*** Extracted data ***

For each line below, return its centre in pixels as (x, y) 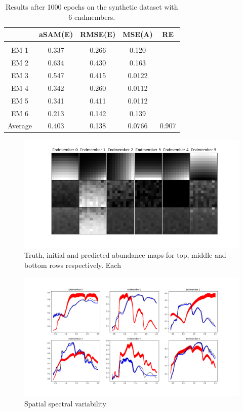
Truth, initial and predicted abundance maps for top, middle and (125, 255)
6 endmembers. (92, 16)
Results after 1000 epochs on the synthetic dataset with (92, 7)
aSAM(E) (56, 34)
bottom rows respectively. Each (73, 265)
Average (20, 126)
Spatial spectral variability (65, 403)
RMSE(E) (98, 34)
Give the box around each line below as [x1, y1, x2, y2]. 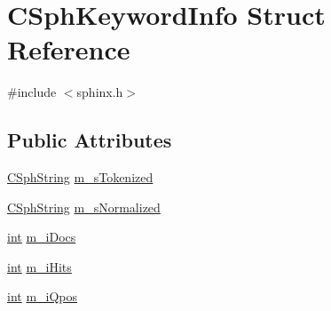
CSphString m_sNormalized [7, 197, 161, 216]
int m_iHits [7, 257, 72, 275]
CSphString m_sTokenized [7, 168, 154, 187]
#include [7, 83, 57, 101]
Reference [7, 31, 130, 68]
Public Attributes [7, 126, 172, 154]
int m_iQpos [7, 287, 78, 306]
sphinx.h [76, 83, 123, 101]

*** End of Extracted data ***
*** Extracted data ***

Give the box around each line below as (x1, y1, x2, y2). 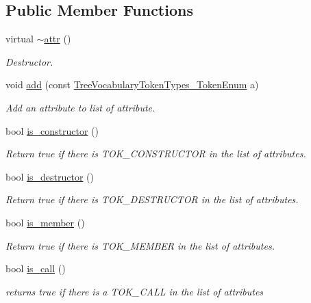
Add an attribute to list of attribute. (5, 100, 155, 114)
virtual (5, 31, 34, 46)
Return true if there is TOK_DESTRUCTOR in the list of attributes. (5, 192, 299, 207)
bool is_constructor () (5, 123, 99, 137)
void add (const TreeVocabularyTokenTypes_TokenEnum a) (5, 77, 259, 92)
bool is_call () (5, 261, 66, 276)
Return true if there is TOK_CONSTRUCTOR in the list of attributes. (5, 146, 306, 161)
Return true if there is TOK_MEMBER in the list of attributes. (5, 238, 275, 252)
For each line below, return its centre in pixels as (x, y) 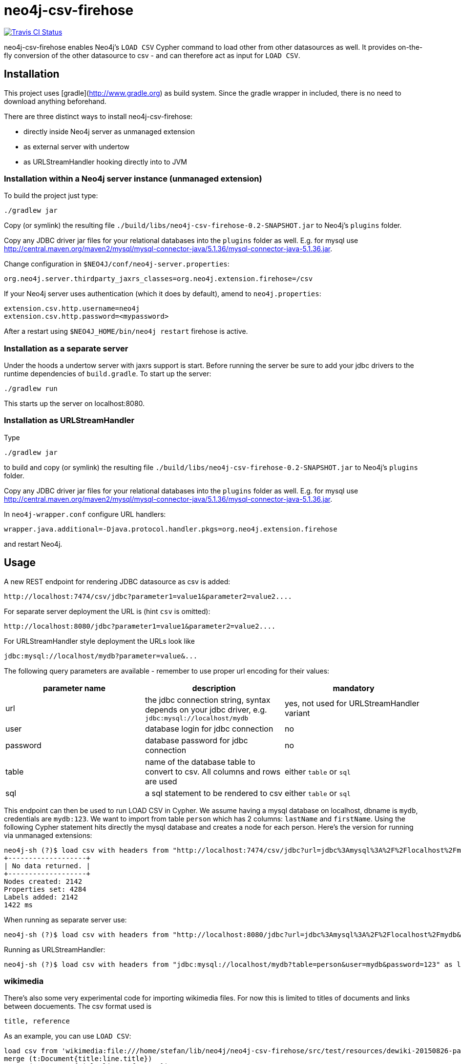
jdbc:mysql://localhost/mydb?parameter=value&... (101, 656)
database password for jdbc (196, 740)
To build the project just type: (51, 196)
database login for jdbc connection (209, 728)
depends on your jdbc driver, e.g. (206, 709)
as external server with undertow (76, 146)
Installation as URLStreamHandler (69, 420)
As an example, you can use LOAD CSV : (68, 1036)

*** End of Extracted data ***
*** Extracted data ***

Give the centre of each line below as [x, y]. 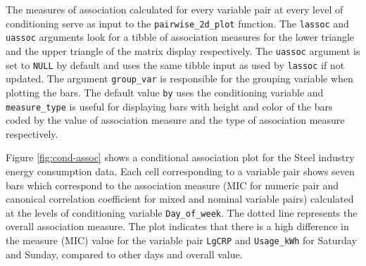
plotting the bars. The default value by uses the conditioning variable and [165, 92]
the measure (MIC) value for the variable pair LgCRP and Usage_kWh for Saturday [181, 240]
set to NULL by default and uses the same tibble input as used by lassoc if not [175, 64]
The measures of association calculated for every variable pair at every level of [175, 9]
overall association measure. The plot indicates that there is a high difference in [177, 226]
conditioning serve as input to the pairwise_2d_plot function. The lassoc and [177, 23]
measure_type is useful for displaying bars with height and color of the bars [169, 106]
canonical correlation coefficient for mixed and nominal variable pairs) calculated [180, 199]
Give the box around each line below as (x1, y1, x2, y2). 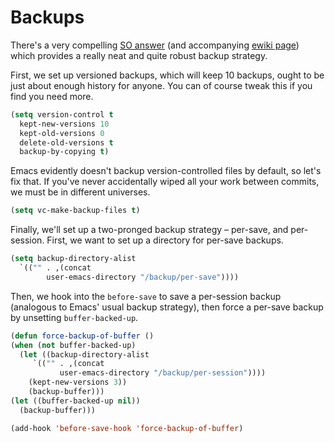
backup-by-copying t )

*** End of Extracted data ***

● **Your objective**:
From the records above, transcribe exactly the lines starting at the one containing "measure_type is useful" and ending at the one containing "backup-by-copying t )". Skip the pictures.

● **Answer box**:
measure_type is useful for displaying bars with height and color of the bars [169, 106]
canonical correlation coefficient for mixed and nominal variable pairs) calculated [180, 199]
Give the box around each line below as (x1, y1, x2, y2). 
backup-by-copying t )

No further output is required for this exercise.